*** Opening Source records ***
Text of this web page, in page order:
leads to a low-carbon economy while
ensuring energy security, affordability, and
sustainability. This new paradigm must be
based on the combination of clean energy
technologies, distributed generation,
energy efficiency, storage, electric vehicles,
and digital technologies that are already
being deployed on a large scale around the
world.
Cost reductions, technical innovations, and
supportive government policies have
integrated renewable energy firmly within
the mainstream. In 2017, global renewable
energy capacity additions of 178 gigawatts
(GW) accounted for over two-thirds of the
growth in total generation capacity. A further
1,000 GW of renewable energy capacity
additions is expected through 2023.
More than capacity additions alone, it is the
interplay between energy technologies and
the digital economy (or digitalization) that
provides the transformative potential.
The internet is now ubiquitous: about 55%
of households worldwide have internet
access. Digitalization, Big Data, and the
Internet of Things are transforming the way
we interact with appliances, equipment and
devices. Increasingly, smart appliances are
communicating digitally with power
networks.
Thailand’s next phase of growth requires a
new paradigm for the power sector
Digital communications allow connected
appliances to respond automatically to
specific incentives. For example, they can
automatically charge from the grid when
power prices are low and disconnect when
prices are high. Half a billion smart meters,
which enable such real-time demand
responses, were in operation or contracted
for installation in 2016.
*** Closing Source records ***
*** Opening Source records ***
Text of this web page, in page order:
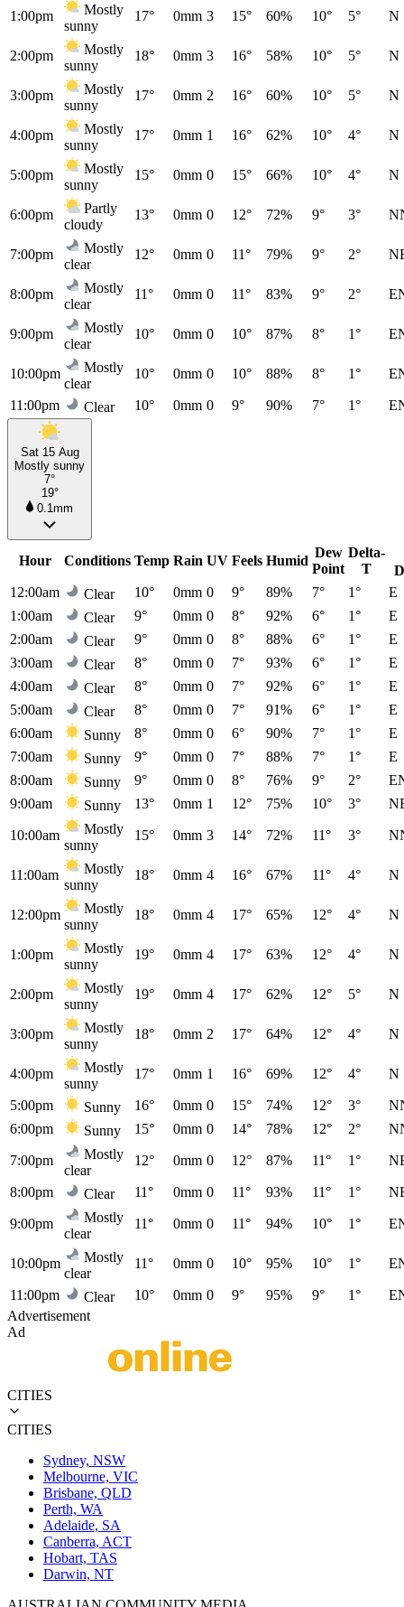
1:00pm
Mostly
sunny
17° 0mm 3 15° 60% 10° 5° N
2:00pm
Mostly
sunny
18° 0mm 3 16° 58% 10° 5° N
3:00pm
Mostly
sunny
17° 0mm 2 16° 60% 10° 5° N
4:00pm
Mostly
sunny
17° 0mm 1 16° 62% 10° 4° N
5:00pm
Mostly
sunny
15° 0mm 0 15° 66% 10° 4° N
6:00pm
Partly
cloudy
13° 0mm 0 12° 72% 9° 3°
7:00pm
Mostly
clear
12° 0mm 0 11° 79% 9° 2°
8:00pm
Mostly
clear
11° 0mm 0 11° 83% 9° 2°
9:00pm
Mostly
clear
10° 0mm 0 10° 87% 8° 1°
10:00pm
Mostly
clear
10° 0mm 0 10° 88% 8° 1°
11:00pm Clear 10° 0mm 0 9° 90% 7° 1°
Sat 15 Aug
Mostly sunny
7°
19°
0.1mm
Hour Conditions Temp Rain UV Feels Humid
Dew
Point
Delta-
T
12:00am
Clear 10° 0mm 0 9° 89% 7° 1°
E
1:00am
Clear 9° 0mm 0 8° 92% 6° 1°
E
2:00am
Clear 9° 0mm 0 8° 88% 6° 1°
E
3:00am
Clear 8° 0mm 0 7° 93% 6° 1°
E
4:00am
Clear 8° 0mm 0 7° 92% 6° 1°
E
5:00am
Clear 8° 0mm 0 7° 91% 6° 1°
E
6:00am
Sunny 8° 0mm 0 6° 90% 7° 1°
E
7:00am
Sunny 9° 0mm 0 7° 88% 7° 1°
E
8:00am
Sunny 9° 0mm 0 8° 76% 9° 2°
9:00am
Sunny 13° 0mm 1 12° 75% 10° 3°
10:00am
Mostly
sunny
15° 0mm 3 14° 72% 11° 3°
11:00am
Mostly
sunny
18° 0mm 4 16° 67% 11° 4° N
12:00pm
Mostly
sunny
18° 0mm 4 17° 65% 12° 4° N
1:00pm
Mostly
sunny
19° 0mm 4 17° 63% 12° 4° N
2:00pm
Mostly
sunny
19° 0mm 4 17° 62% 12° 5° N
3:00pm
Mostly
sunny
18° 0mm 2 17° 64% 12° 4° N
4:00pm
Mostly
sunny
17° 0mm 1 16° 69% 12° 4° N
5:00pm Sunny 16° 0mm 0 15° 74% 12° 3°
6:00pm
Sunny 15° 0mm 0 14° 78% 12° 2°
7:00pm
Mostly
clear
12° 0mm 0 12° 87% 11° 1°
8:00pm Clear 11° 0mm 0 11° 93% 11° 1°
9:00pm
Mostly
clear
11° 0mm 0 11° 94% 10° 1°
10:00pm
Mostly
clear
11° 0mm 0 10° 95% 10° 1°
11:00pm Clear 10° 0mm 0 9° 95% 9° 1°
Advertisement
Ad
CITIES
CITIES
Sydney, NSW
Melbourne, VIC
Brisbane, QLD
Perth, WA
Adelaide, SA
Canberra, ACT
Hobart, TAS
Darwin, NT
*** Closing Source records ***
*** Opening Source records ***
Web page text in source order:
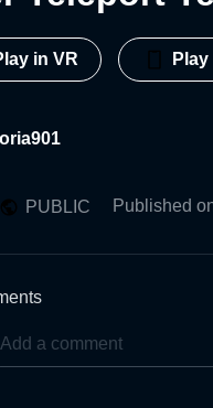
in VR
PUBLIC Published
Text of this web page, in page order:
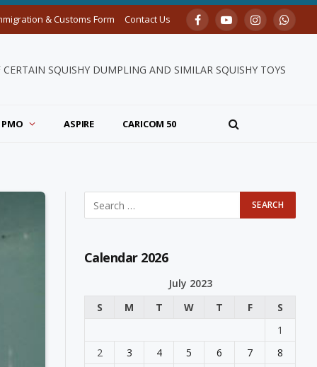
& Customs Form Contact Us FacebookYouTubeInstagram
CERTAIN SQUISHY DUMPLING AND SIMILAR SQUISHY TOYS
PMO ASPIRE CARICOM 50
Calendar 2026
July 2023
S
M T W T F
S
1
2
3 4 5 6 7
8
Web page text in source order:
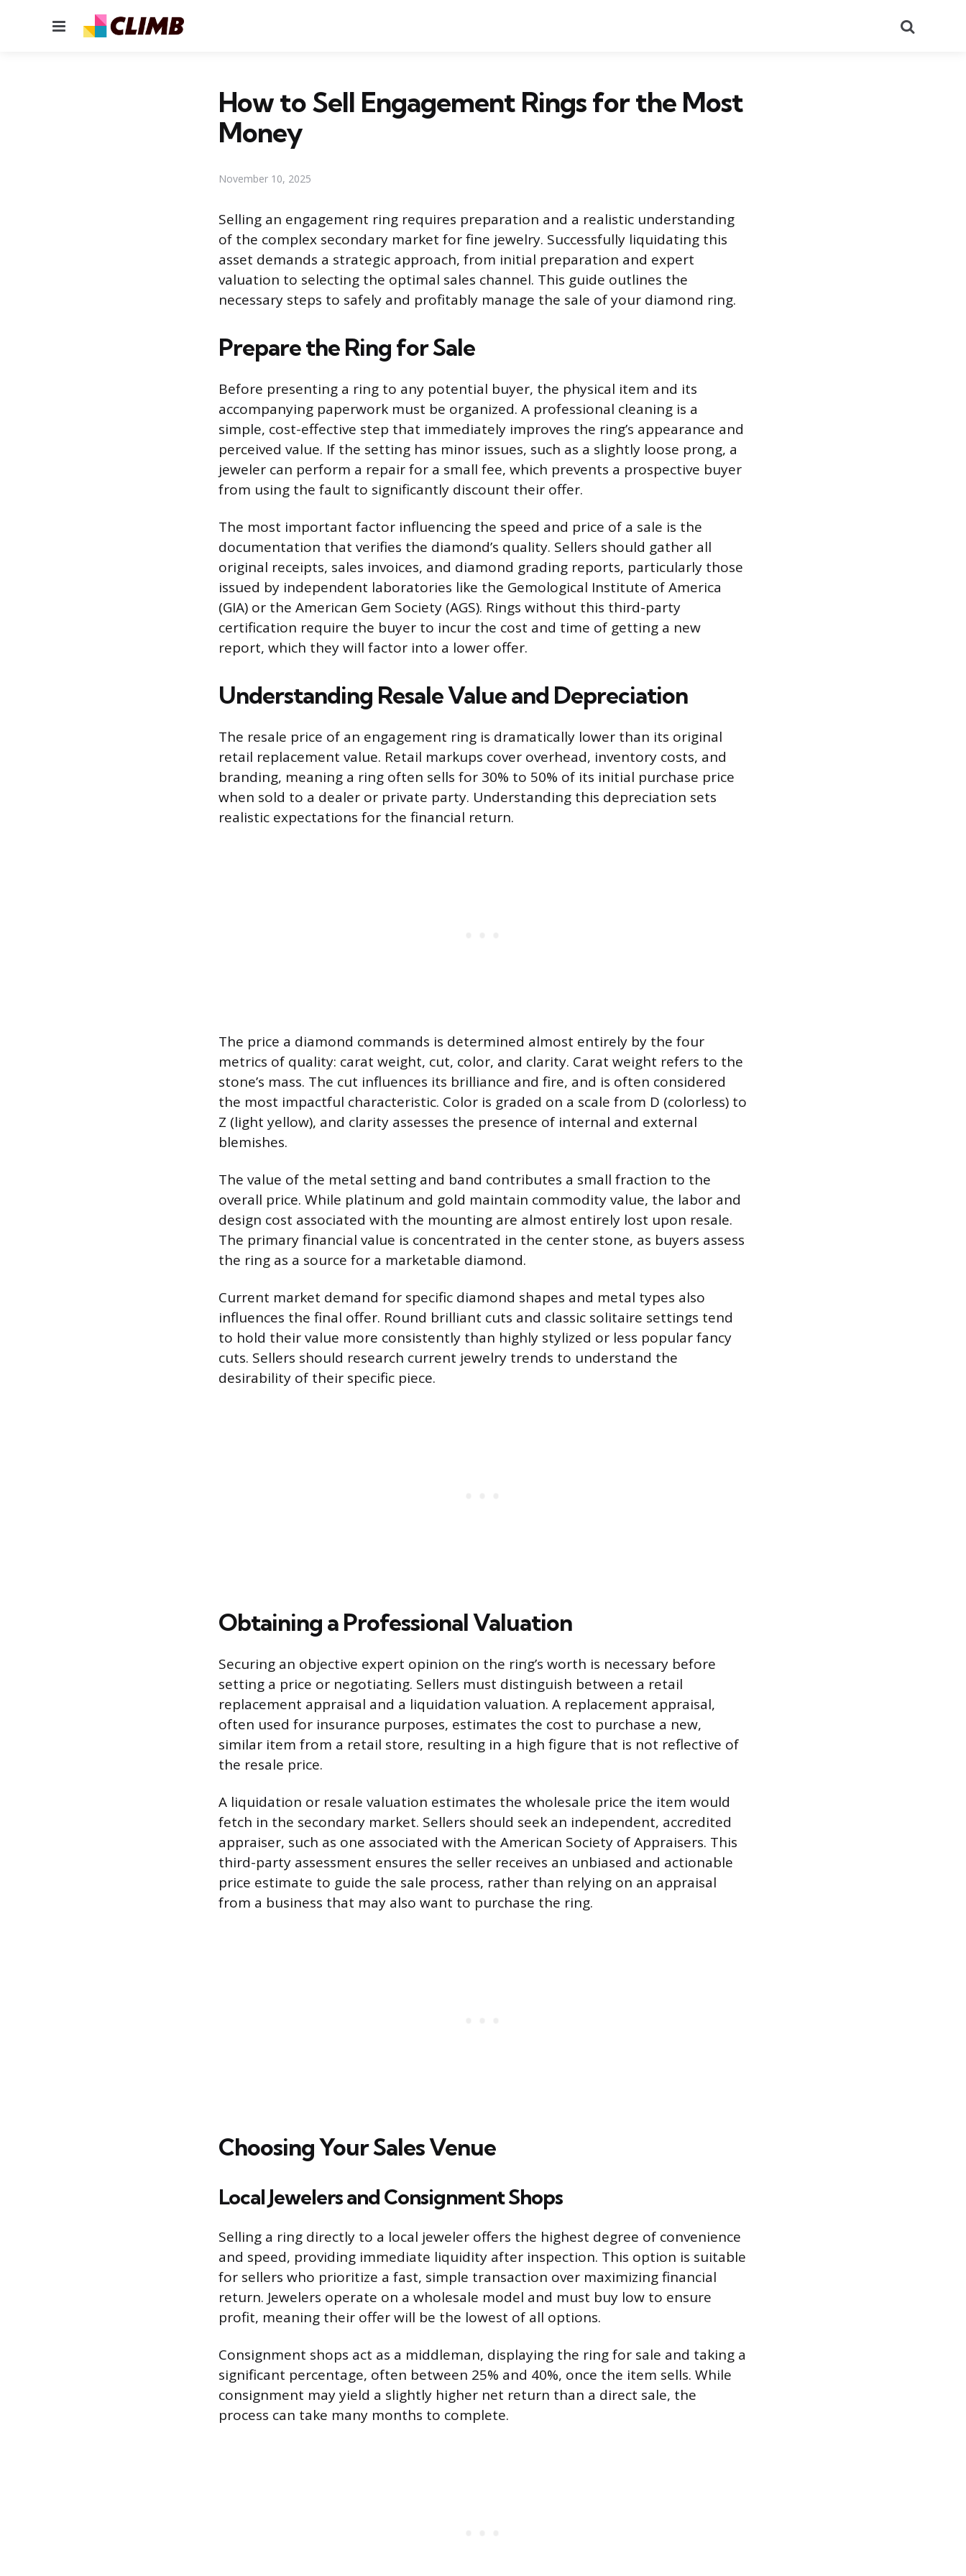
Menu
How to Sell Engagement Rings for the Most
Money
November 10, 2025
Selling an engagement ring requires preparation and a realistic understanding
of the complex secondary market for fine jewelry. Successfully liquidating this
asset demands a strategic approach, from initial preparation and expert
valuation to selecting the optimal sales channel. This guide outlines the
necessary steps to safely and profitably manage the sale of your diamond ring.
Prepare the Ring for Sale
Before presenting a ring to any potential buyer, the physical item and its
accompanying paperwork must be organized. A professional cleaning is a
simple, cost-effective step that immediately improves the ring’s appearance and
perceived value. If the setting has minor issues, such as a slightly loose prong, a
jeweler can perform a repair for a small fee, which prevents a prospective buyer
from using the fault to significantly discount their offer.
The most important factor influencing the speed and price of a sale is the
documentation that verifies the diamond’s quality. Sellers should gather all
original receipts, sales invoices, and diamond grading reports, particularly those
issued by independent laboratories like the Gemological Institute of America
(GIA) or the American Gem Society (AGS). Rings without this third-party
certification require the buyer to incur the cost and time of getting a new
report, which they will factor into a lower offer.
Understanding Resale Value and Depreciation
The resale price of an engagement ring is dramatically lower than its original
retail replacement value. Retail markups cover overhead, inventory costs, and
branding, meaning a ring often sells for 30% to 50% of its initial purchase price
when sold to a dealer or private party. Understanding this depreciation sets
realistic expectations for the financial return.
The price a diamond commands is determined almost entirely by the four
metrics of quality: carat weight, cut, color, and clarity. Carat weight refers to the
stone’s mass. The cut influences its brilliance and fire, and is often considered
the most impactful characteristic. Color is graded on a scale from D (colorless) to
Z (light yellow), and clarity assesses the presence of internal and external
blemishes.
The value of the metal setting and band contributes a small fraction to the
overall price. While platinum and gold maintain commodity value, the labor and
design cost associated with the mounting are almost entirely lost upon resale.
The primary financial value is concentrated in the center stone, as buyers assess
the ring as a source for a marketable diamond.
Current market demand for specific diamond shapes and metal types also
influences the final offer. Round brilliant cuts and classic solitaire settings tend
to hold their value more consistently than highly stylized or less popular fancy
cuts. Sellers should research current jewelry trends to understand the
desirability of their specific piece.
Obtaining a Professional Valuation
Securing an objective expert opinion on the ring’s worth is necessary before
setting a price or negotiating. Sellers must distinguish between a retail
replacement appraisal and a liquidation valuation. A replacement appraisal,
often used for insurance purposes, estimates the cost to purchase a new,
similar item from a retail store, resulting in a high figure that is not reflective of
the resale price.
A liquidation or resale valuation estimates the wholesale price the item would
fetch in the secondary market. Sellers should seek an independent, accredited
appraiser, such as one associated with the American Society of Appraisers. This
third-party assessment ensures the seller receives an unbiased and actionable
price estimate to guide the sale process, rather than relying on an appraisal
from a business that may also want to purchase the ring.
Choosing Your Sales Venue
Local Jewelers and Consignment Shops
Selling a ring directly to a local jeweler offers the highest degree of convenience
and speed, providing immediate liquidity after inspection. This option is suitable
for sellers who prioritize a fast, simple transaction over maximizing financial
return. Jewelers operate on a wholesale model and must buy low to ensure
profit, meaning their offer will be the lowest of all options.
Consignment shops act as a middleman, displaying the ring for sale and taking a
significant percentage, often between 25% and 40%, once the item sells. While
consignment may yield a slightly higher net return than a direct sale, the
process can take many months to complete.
*** Closing Source records ***
Work item:
Above this task is a listing. Restate, word for word and with nothing added, the lines from the one with "the ring as" through the one with "price estimate to".

Output:
the ring as a source for a marketable diamond.
Current market demand for specific diamond shapes and metal types also
influences the final offer. Round brilliant cuts and classic solitaire settings tend
to hold their value more consistently than highly stylized or less popular fancy
cuts. Sellers should research current jewelry trends to understand the
desirability of their specific piece.
Obtaining a Professional Valuation
Securing an objective expert opinion on the ring’s worth is necessary before
setting a price or negotiating. Sellers must distinguish between a retail
replacement appraisal and a liquidation valuation. A replacement appraisal,
often used for insurance purposes, estimates the cost to purchase a new,
similar item from a retail store, resulting in a high figure that is not reflective of
the resale price.
A liquidation or resale valuation estimates the wholesale price the item would
fetch in the secondary market. Sellers should seek an independent, accredited
appraiser, such as one associated with the American Society of Appraisers. This
third-party assessment ensures the seller receives an unbiased and actionable
price estimate to guide the sale process, rather than relying on an appraisal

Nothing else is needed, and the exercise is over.